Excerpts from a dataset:
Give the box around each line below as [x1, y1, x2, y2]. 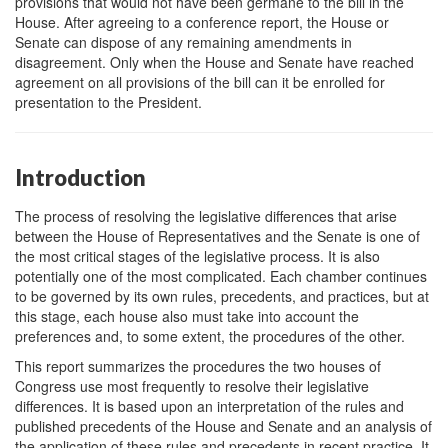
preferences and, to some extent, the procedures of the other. [15, 326, 405, 346]
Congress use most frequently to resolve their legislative [15, 376, 369, 396]
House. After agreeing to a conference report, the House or [15, 11, 389, 32]
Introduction [15, 163, 146, 191]
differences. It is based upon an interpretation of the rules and [15, 396, 404, 416]
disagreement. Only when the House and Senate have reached [15, 51, 414, 72]
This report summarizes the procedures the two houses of [15, 356, 381, 376]
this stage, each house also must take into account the [15, 306, 359, 326]
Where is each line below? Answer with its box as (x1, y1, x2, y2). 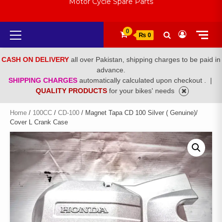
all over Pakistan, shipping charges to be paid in (71, 55, 221, 64)
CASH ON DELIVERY (1, 55, 71, 64)
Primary (19, 27, 45, 36)
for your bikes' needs (109, 87, 176, 95)
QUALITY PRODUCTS (36, 87, 109, 95)
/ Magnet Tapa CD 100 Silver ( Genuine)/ (79, 109, 198, 117)
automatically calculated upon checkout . (79, 76, 208, 85)
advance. (97, 66, 125, 74)
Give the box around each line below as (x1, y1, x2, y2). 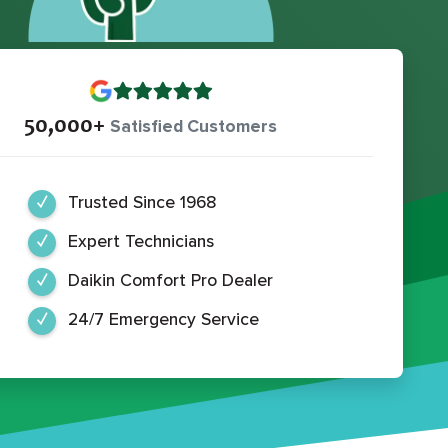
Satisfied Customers (110, 115, 277, 137)
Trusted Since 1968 (68, 191, 217, 213)
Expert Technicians (68, 230, 214, 252)
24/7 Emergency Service (68, 308, 259, 330)
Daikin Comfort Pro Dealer (68, 269, 273, 291)
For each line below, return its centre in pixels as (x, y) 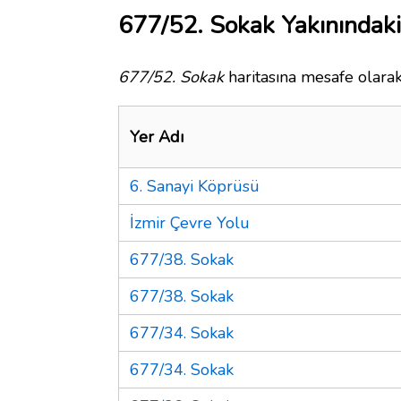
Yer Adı (157, 137)
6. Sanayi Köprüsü (195, 186)
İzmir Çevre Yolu (190, 222)
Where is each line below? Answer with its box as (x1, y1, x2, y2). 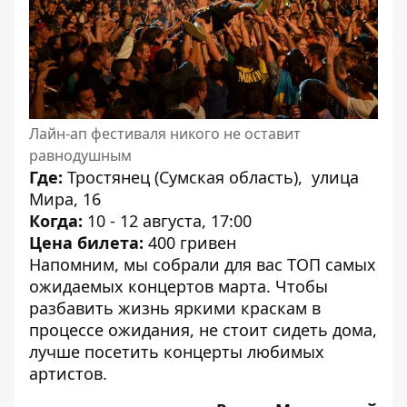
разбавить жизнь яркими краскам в (29, 296, 321, 319)
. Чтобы (266, 274, 328, 297)
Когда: (29, 209, 87, 232)
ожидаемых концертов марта (29, 274, 266, 297)
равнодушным (29, 144, 132, 165)
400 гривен (144, 231, 236, 253)
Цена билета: (29, 231, 144, 253)
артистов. (29, 362, 107, 384)
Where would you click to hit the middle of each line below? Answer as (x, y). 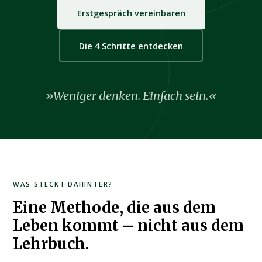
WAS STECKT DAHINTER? (63, 184)
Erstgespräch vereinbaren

Task description :: Say how many lines of the data include the string "upon". Nothing other than the number should be given.

Answer space :: 2